Problem details:
For the entries below, copy exactly the line that contains "Give the centre" through the line that contains "from 'fast-hash-file/raw' ; [113, 512]", both ends included, and exclude all pictures.

Data section:
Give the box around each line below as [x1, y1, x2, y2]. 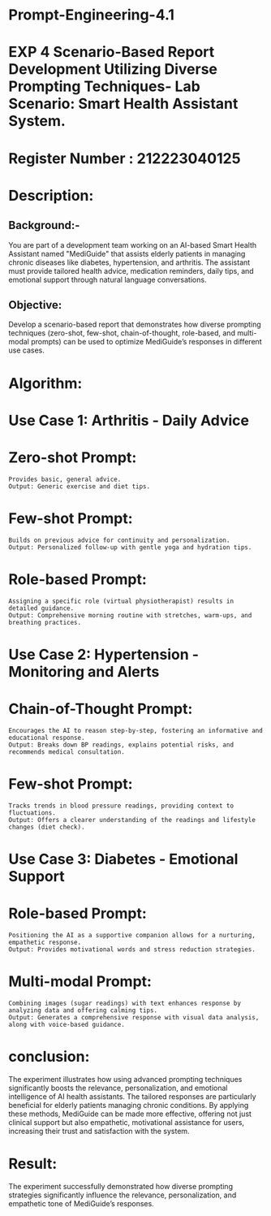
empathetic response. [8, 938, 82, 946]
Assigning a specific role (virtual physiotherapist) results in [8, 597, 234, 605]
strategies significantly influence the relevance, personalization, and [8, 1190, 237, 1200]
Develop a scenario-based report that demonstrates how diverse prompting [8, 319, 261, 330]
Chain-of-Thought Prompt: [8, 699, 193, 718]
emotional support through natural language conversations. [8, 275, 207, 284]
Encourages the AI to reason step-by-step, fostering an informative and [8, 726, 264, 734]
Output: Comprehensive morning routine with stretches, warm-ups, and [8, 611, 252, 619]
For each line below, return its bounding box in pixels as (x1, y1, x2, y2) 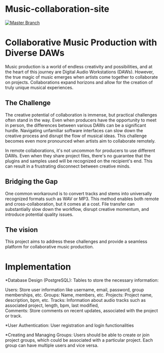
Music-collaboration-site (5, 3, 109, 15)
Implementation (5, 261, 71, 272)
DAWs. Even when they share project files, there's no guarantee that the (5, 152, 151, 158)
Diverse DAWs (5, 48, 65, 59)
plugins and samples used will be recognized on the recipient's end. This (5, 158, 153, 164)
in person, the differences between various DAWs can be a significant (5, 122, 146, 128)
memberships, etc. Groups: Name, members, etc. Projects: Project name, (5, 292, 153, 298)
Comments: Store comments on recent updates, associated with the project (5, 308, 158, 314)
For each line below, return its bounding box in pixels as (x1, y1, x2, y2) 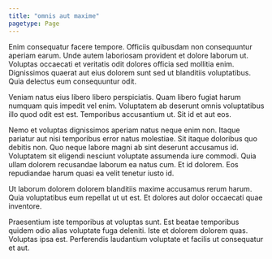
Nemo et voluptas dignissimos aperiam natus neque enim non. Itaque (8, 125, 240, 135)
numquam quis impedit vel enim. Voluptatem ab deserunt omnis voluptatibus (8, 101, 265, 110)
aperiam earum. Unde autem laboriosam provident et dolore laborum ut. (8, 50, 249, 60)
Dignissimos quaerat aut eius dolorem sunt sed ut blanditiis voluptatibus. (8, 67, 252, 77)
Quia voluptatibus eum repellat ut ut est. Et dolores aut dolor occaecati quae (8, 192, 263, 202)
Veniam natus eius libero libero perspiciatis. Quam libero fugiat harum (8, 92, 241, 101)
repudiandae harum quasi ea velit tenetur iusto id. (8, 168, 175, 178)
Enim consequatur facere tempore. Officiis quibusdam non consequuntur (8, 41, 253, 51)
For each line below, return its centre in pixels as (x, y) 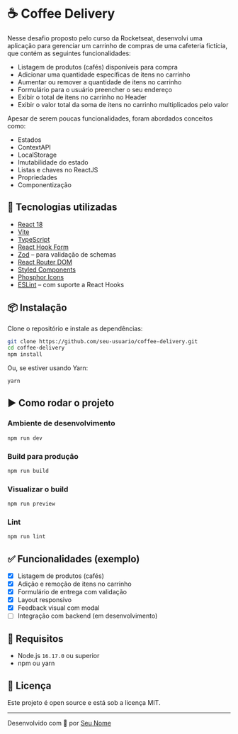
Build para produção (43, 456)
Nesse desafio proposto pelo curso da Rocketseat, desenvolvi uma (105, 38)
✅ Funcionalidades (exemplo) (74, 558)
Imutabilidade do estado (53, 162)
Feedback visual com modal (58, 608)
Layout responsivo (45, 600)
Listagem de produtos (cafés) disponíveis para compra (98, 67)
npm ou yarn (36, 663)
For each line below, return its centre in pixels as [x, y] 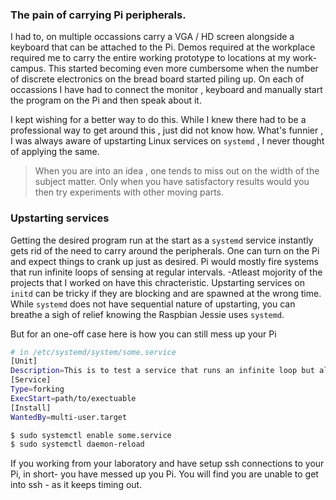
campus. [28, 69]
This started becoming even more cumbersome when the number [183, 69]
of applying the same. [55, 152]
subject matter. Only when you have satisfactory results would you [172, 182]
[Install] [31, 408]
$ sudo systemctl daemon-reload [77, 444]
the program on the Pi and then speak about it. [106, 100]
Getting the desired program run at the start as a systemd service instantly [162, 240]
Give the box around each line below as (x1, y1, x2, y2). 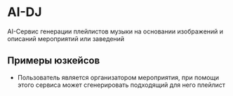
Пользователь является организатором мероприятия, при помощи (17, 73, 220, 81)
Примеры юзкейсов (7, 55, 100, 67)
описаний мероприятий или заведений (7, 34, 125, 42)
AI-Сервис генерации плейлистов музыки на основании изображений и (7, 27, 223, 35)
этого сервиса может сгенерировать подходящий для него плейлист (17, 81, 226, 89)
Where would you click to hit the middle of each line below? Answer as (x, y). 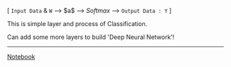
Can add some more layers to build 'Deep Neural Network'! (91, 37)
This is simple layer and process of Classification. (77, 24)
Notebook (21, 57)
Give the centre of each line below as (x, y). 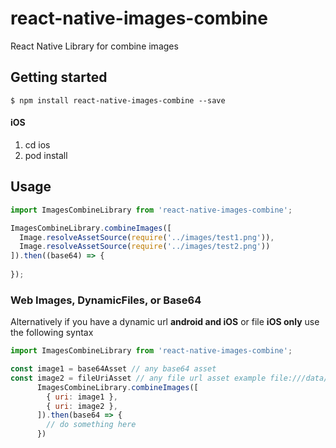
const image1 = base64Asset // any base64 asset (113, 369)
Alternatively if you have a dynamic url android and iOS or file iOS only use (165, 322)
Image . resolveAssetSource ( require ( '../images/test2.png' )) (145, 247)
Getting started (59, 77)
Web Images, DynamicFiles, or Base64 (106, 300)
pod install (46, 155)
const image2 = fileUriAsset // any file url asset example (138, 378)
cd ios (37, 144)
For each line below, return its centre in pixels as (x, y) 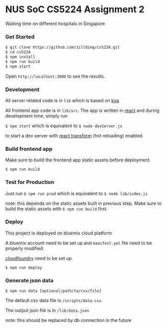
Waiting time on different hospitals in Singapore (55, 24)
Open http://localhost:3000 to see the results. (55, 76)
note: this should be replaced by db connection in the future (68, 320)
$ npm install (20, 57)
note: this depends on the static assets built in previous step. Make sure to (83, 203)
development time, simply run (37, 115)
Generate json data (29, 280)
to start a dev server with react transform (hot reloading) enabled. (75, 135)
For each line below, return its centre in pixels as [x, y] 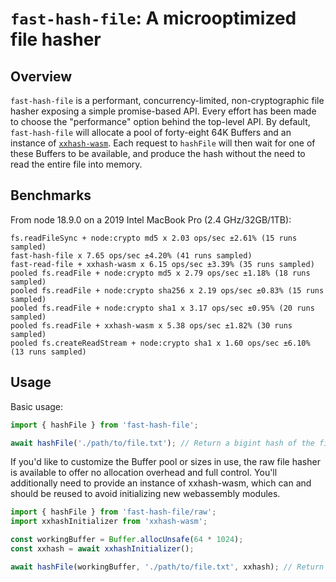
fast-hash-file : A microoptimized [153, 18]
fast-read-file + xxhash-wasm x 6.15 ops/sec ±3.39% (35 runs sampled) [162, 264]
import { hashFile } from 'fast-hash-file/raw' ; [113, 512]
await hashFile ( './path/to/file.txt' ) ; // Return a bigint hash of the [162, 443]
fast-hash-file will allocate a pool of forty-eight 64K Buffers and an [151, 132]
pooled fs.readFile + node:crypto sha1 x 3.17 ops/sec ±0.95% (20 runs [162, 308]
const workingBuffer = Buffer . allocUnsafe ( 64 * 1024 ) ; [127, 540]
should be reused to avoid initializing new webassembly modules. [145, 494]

Exercise output:
Give the centre of each line below as (x, y). 
const image1 = base64Asset // any base64 asset (113, 369)
Alternatively if you have a dynamic url android and iOS or file iOS only use (165, 322)
Image . resolveAssetSource ( require ( '../images/test2.png' )) (145, 247)
Getting started (59, 77)
Web Images, DynamicFiles, or Base64 (106, 300)
pod install (46, 155)
const image2 = fileUriAsset // any file url asset example (138, 378)
cd ios (37, 144)
For each line below, return its centre in pixels as (x, y) 
Waiting time on different hospitals in Singapore (55, 24)
Open http://localhost:3000 to see the results. (55, 76)
note: this should be replaced by db connection in the future (68, 320)
$ npm install (20, 57)
note: this depends on the static assets built in previous step. Make sure to (83, 203)
development time, simply run (37, 115)
Generate json data (29, 280)
to start a dev server with react transform (hot reloading) enabled. (75, 135)
For each line below, return its centre in pixels as [x, y] 
fast-hash-file : A microoptimized [153, 18]
fast-read-file + xxhash-wasm x 6.15 ops/sec ±3.39% (35 runs sampled) [162, 264]
import { hashFile } from 'fast-hash-file/raw' ; [113, 512]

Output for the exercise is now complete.